Я не успела ответить.
Дверь номера распахнулась. На пороге стояла Жанна Юркевич.
— Эмма, выйди, пожалуйста, мне надо поговорить с новенькой, — попросила она.
Когда Эмма выскользнула из номера и дверь за ней тихо закрылась, Жанна села напротив меня и, уставившись мне в лицо, некоторое время молчала, глядя выжидающе. Наконец она произнесла:
— Пойди умойся.
— А я что, испачкалась? — бросилась я к зеркалу, пытаясь рассмотреть свое лицо.
— Умойся и приведи себя в порядок, — устало проронила Жанна. — Смой с себя весь этот дурацкий грим. Ты же выглядишь как шлюха.
Когда я вернулась из туалета, вытирая лицо махровым полотенцем, Жанна по-прежнему сидела на том же месте, недвижная, как изваяние.
— Ты из КГБ? — спокойно спросила она. — Говори, не стесняйся.
— Почему вы так решили?
— Для милицейской наседки ты чересчур изобретательна, — пояснила Жанна.
— Я не из органов, — произнесла я, усаживаясь к столику и закуривая.
— Вот как? — Жанна приподняла одну бровь. При ее скупой мимике это, должно быть, означало крайнюю степень удивления. — Тогда откуда?
— Сама по себе.
— Тебя кто-то нанял? — продолжала расспросы Жанна Юркевич.
— Да.
— Кто?
— А как вы сами думаете? — поинтересовалась я. — Если вы смогли меня вычислить, то наверняка сможете и правильно угадать.
— Вдова?
Я кивнула.
Жанна заметно расслабилась. Заметно для меня — на самом деле всего-навсего исчезла напряженная складка в уголках ее рта.

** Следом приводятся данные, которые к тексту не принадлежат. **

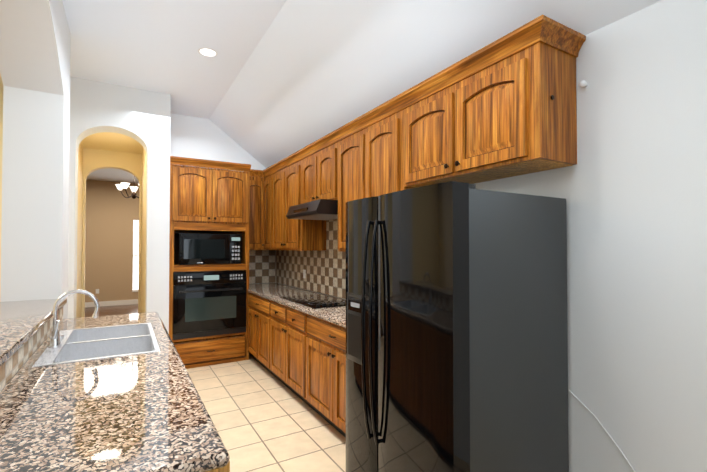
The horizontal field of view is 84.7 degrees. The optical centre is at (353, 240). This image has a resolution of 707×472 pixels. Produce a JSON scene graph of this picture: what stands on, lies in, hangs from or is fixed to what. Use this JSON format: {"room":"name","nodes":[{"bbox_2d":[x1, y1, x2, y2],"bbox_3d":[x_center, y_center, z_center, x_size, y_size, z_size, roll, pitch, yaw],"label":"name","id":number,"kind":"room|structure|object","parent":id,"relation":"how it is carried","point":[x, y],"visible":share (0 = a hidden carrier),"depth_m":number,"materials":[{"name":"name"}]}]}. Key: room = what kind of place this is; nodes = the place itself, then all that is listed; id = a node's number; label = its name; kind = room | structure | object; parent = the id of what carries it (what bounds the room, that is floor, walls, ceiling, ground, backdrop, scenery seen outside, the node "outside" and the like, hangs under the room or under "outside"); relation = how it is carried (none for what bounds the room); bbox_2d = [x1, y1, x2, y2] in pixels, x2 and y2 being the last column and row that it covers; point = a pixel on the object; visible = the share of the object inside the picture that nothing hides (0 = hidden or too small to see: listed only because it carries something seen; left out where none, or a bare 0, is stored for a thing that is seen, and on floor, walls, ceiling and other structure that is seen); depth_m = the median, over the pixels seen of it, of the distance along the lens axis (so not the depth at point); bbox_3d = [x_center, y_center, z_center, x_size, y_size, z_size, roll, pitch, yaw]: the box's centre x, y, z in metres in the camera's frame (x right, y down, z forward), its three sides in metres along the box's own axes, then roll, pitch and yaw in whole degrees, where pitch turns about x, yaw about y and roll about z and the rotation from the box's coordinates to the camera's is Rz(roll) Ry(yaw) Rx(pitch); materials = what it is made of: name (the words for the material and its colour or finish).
{"room":"kitchen","nodes":[
{"label":"kitchen","id":0,"kind":"room"},
{"bbox_2d":[0,0,70,391],"bbox_3d":[-0.700,-0.240,0.033,0.350,3.400,7.330,1,-1,-30],"label":"wall","id":1,"kind":"structure","parent":0,"point":[35,49],"depth_m":2.84,"materials":[{"name":"white paint"}]},
{"bbox_2d":[76,142,82,317],"bbox_3d":[-3.621,-0.061,4.966,0.120,3.200,1.600,1,-1,-30],"label":"wall","id":2,"kind":"structure","parent":0,"point":[79,231],"depth_m":5.38,"materials":[{"name":"beige paint"}]},
{"bbox_2d":[0,74,170,333],"bbox_3d":[-4.361,-0.185,3.448,4.923,3.400,0.270,1,-1,-30],"label":"wall","id":3,"kind":"structure","parent":0,"point":[141,117],"depth_m":4.45,"materials":[{"name":"white paint"}]},
{"bbox_2d":[85,304,137,316],"bbox_3d":[-4.840,1.607,6.735,7.500,0.080,6.470,1,-1,-30],"label":"floor","id":4,"kind":"structure","parent":0,"point":[116,310],"depth_m":8.94,"materials":[{"name":"brown wood"}]},
{"bbox_2d":[81,148,141,316],"bbox_3d":[-3.656,-0.046,5.961,1.070,3.200,0.150,1,-1,-30],"label":"wall","id":5,"kind":"structure","parent":0,"point":[98,159],"depth_m":5.87,"materials":[{"name":"beige paint"}]},
{"bbox_2d":[85,180,138,301],"bbox_3d":[-6.455,0.061,9.505,7.500,3.100,0.140,1,-1,-30],"label":"wall","id":6,"kind":"structure","parent":0,"point":[112,212],"depth_m":9.69,"materials":[{"name":"beige paint"}]},
{"bbox_2d":[85,299,137,306],"bbox_3d":[-6.416,1.550,9.434,7.280,0.120,0.020,1,-1,-30],"label":"baseboard","id":7,"kind":"structure","parent":6,"relation":"attached to","point":[112,303],"depth_m":9.67,"materials":[{"name":"white wood"}]},
{"bbox_2d":[81,132,142,153],"bbox_3d":[-3.212,-1.517,5.230,1.070,0.280,1.600,1,-1,-30],"label":"ceiling","id":8,"kind":"structure","parent":0,"point":[112,141],"depth_m":5.47,"materials":[{"name":"beige paint"}]},
{"bbox_2d":[86,168,138,183],"bbox_3d":[-5.357,-1.569,7.664,7.500,0.100,4.470,1,-1,-30],"label":"ceiling","id":9,"kind":"structure","parent":0,"point":[112,175],"depth_m":9.01,"materials":[{"name":"white paint"}]},
{"bbox_2d":[115,176,138,198],"bbox_3d":[-4.507,-1.186,7.971,0.664,0.655,0.642,1,-1,-30],"label":"chandelier","id":10,"kind":"object","parent":9,"relation":"hanging from","point":[122,185],"visible":0.56,"depth_m":7.89,"materials":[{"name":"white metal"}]},
{"bbox_2d":[141,147,146,312],"bbox_3d":[-2.866,-0.054,5.411,0.113,3.200,1.600,1,-1,-30],"label":"wall","id":11,"kind":"structure","parent":0,"point":[144,156],"depth_m":5.27,"materials":[{"name":"beige paint"}]},
{"bbox_2d":[170,113,265,283],"bbox_3d":[-1.776,-0.154,5.444,1.797,3.400,0.550,1,-1,-30],"label":"wall","id":12,"kind":"structure","parent":0,"point":[198,138],"depth_m":5.45,"materials":[{"name":"white paint"}]},
{"bbox_2d":[249,169,260,249],"bbox_3d":[-1.459,-0.427,5.539,0.297,1.110,0.470,1,-1,-30],"label":"upper cabinet","id":13,"kind":"object","parent":12,"relation":"attached to","point":[255,175],"depth_m":5.38,"materials":[{"name":"brown wood"}]},
{"bbox_2d":[186,352,345,471],"bbox_3d":[-1.695,1.506,0.406,6.500,0.080,9.030,1,-1,-30],"label":"floor","id":14,"kind":"structure","parent":0,"point":[263,419],"depth_m":3.21,"materials":[{"name":"beige tile"}]},
{"bbox_2d":[4,325,229,471],"bbox_3d":[-1.275,1.054,1.992,0.663,0.874,2.566,1,-1,-30],"label":"kitchen island","id":15,"kind":"object","parent":14,"relation":"on","point":[158,338],"depth_m":2.04,"materials":[{"name":"brown"}]},
{"bbox_2d":[0,313,229,471],"bbox_3d":[-1.269,0.596,1.994,0.647,0.039,2.590,1,-1,-30],"label":"island countertop","id":16,"kind":"structure","parent":15,"relation":"on","point":[141,412],"depth_m":1.24,"materials":[{"name":"stone"}]},
{"bbox_2d":[48,289,99,348],"bbox_3d":[-1.533,0.422,2.128,0.231,0.306,0.106,1,-1,-30],"label":"faucet","id":17,"kind":"object","parent":16,"relation":"on","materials":[{"name":"silver metal"}]},
{"bbox_2d":[32,321,159,364],"bbox_3d":[-1.455,0.662,2.267,0.520,0.170,0.880,1,-1,-30],"label":"sink","id":18,"kind":"object","parent":16,"relation":"in","point":[109,340],"depth_m":2.30,"materials":[{"name":"grey metal"}]},
{"bbox_2d":[169,156,250,368],"bbox_3d":[-1.915,0.275,5.074,0.950,2.530,0.788,1,-1,-30],"label":"tall cabinet","id":19,"kind":"object","parent":14,"relation":"on","point":[208,265],"visible":1,"depth_m":4.79,"materials":[{"name":"brown wood"}]},
{"bbox_2d":[174,233,241,264],"bbox_3d":[-1.915,0.104,5.075,0.739,0.378,0.630,1,-1,-30],"label":"microwave","id":20,"kind":"object","parent":19,"relation":"in","point":[189,248],"depth_m":4.80,"materials":[{"name":"black"}]},
{"bbox_2d":[173,270,245,339],"bbox_3d":[-1.905,0.775,5.043,0.860,0.796,0.738,1,-1,-30],"label":"wall oven","id":21,"kind":"object","parent":19,"relation":"in","point":[206,303],"depth_m":4.76,"materials":[{"name":"black"}]},
{"bbox_2d":[248,293,267,366],"bbox_3d":[-0.856,1.099,4.768,0.628,0.874,0.971,1,-1,-30],"label":"base cabinet","id":22,"kind":"object","parent":14,"relation":"on","point":[258,306],"depth_m":4.65,"materials":[{"name":"brown wood"}]},
{"bbox_2d":[264,300,299,397],"bbox_3d":[-0.400,1.086,3.994,0.628,0.874,1.116,1,-1,-30],"label":"base cabinet","id":23,"kind":"object","parent":14,"relation":"on","point":[282,343],"depth_m":3.89,"materials":[{"name":"brown wood"}]},
{"bbox_2d":[300,311,345,437],"bbox_3d":[0.096,1.073,3.151,0.628,0.874,1.133,1,-1,-30],"label":"base cabinet","id":24,"kind":"object","parent":14,"relation":"on","point":[301,355],"depth_m":3.11,"materials":[{"name":"brown wood"}]},
{"bbox_2d":[248,283,345,327],"bbox_3d":[-0.539,0.616,4.225,0.622,0.069,3.616,1,-1,-30],"label":"countertop","id":25,"kind":"structure","parent":24,"relation":"on","point":[329,308],"depth_m":3.93,"materials":[{"name":"stone"}]},
{"bbox_2d":[280,294,345,308],"bbox_3d":[-0.359,0.592,3.928,0.490,0.030,0.880,1,-1,-30],"label":"cooktop","id":26,"kind":"object","parent":25,"relation":"in","point":[318,301],"depth_m":3.83,"materials":[{"name":"black glass"}]},
{"bbox_2d":[346,181,568,471],"bbox_3d":[0.497,0.621,2.162,0.894,1.722,0.900,1,-1,-30],"label":"fridge","id":27,"kind":"object","parent":14,"relation":"on","point":[456,332],"visible":1,"depth_m":1.81,"materials":[{"name":"grey metal"}]},
{"bbox_2d":[62,0,660,167],"bbox_3d":[-1.674,-1.450,0.535,6.620,0.943,9.150,1,-1,-30],"label":"ceiling","id":28,"kind":"structure","parent":0,"point":[271,83],"depth_m":3.19,"materials":[{"name":"white paint"}]},
{"bbox_2d":[198,48,216,56],"bbox_3d":[-1.352,-1.749,3.601,0.170,0.004,0.170,1,-1,-30],"label":"recessed light","id":29,"kind":"object","parent":28,"relation":"in","point":[208,52],"visible":1,"depth_m":3.60,"materials":[{"name":"white"}]},
{"bbox_2d":[279,0,706,471],"bbox_3d":[1.127,-0.206,2.164,0.120,3.400,9.150,1,-1,-30],"label":"wall","id":30,"kind":"structure","parent":0,"point":[630,186],"depth_m":1.76,"materials":[{"name":"white paint"}]},
{"bbox_2d":[261,167,272,249],"bbox_3d":[-1.050,-0.430,5.378,0.370,1.110,0.367,1,-1,-30],"label":"upper cabinet","id":31,"kind":"object","parent":30,"relation":"attached to","point":[266,174],"depth_m":5.34,"materials":[{"name":"brown wood"}]},
{"bbox_2d":[249,219,345,298],"bbox_3d":[-0.526,0.120,4.249,0.608,0.982,3.630,1,-1,-30],"label":"backsplash","id":32,"kind":"structure","parent":30,"relation":"attached to","point":[326,272],"depth_m":4.90,"materials":[{"name":"tile"}]},
{"bbox_2d":[273,152,325,250],"bbox_3d":[-0.694,-0.439,4.813,0.329,1.110,0.968,1,-1,-30],"label":"upper cabinet","id":33,"kind":"object","parent":30,"relation":"attached to","point":[288,234],"depth_m":4.60,"materials":[{"name":"brown wood"}]},
{"bbox_2d":[297,132,332,204],"bbox_3d":[-0.233,-0.691,4.034,0.329,0.630,0.849,1,-1,-30],"label":"upper cabinet","id":34,"kind":"object","parent":30,"relation":"attached to","point":[315,161],"depth_m":3.97,"materials":[{"name":"brown wood"}]},
{"bbox_2d":[286,199,337,219],"bbox_3d":[-0.317,-0.307,3.979,0.501,0.136,0.770,1,-1,-30],"label":"range hood","id":35,"kind":"object","parent":34,"relation":"attached to","point":[322,209],"visible":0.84,"depth_m":3.71,"materials":[{"name":"black metal"}]},
{"bbox_2d":[333,96,408,251],"bbox_3d":[0.232,-0.464,3.240,0.329,1.110,0.984,1,-1,-30],"label":"upper cabinet","id":36,"kind":"object","parent":30,"relation":"attached to","point":[365,147],"depth_m":3.15,"materials":[{"name":"brown wood"}]},
{"bbox_2d":[397,16,580,188],"bbox_3d":[0.746,-0.711,2.370,0.329,0.644,1.044,1,-1,-30],"label":"upper cabinet","id":37,"kind":"object","parent":30,"relation":"attached to","point":[505,106],"depth_m":2.06,"materials":[{"name":"brown wood"}]},
{"bbox_2d":[579,80,586,87],"bbox_3d":[1.160,-0.793,1.962,0.036,0.034,0.034,1,-1,-30],"label":"bumper cover","id":38,"kind":"object","parent":30,"relation":"attached to","point":[583,83],"visible":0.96,"depth_m":1.95,"materials":[{"name":"white plastic"}]},
{"bbox_2d":[568,389,634,471],"bbox_3d":[1.231,1.116,1.835,0.007,0.739,0.491,1,-1,-30],"label":"cord","id":39,"kind":"object","parent":30,"relation":"attached to","point":[604,429],"visible":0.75,"depth_m":1.87,"materials":[{"name":"white plastic"}]}
]}

— Тогда это не страшно, — произнесла она, как бы разговаривая сама с собой.
— Как вы меня раскрыли?
— Случайно, — так же тихо отозвалась Жанна. — Я каждый день просматриваю эту пленку. Когда Довженко был здесь в последний раз.
— Ах вот оно что!
— Да-да, камеры фиксируют всех, — пояснила Жанна. — На всякий случай. Пленки уничтожаются через месяц. Пока что не было случая, чтобы эта система себя оправдала. И вот он появился. Выходит, я была права, когда настаивала, чтобы установили камеры.